Optional ProofVille's inequality for nonnegative supermartingalesShow

The single-shot Markov inequality for an e-value generalizes to a maximal inequality for the entire e-process trajectory.

Theorem

Ville's Inequality

Statement

Let $(E_t)_{t \geq 0}$ be a nonnegative supermartingale under $P$ with $E_0 \leq 1$ . Then for every $c > 0$ , $P\!\left[\sup_{t \geq 0} E_t \geq c\right] \leq \frac{1}{c}.$ Setting $c = 1/\alpha$ gives the anytime-valid Type I error guarantee: under the null, the probability that the e-process ever exceeds $1/\alpha$ is at most $\alpha$ .

Proof Sketch

Define $\tau = \inf\{t \geq 0 : E_t \geq c\}$ , a stopping time. On the event $\{\sup_t E_t \geq c\}$ , $\tau < \infty$ and $E_\tau \geq c$ . By the optional stopping theorem, $\mathbb{E}[E_\tau \mathbf{1}\{\tau < \infty\}] \leq \mathbb{E}[E_0] \leq 1.$ On the complement, the bound is trivial. Apply Markov: $P(\tau < \infty) \cdot c \leq \mathbb{E}[E_\tau \mathbf{1}\{\tau < \infty\}] \leq 1,$ so $P(\sup_t E_t \geq c) = P(\tau < \infty) \leq 1/c$ .

Why It Matters

The supremum is over all times. Ville's inequality says optional stopping at any time, including the time that maximizes the e-process value, cannot inflate Type I error beyond $\alpha$ . This is the technical content of "anytime-valid."

Failure Mode

Ville's inequality requires the uniform supermartingale property: $\mathbb{E}[E_t \mid \mathcal{F}_{t-1}] \leq E_{t-1}$ for every $t$ , not just $\mathbb{E}[E_t] \leq 1$ unconditionally. Mixing e-values from different filtrations or recomputing the conditional expectation only at certain times breaks the bound.

report a correction →

Canonical Example: Wald's SPRT

The sequential probability ratio test (Wald 1945) is the prototype e-process. Test $H_0: P_0$ against $H_1: P_1$ , both simple, observe $X_1, X_2, \ldots$ iid. Define $E_t = \prod_{i=1}^t \frac{p_1(X_i)}{p_0(X_i)}.$ Each likelihood ratio is a conditional (in fact unconditional, by independence) e-value: $\mathbb{E}_{P_0}[p_1(X_i)/p_0(X_i)] = 1$ . The running product is a nonnegative supermartingale under $H_0$ (actually a martingale, since the inequality is an equality).

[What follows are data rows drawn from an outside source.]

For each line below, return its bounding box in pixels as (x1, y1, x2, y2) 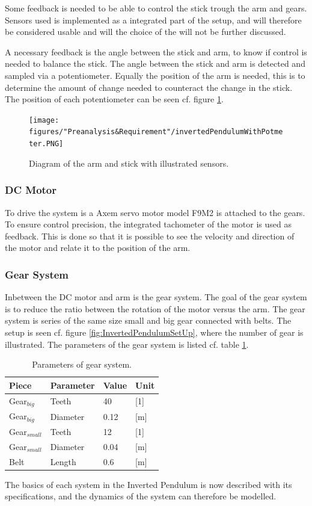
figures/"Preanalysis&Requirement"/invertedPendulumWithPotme (29, 128, 283, 137)
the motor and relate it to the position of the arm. (5, 241, 191, 254)
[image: (29, 116, 60, 125)
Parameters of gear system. (32, 358, 132, 371)
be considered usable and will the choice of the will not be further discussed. (5, 25, 286, 38)
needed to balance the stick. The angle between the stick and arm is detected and (5, 57, 305, 70)
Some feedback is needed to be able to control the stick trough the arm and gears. (5, 2, 307, 14)
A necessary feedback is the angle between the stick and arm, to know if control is (5, 45, 307, 58)

Wald's original test stops the first time $E_t \geq A$ (reject $H_0$ ) or $E_t \leq B$ (accept $H_0$ ), with $A = 1/\alpha$ and $B = \beta$ for desired error rates. The Type I error guarantee follows from Ville: under $H_0$ , $\Pr(\sup_t E_t \geq A) \leq 1/A = \alpha$ . The expected sample size to reject under $H_1$ scales like $\log(1/\alpha)/\mathrm{KL}(P_1 \| P_0)$ , the Kullback-Leibler rate.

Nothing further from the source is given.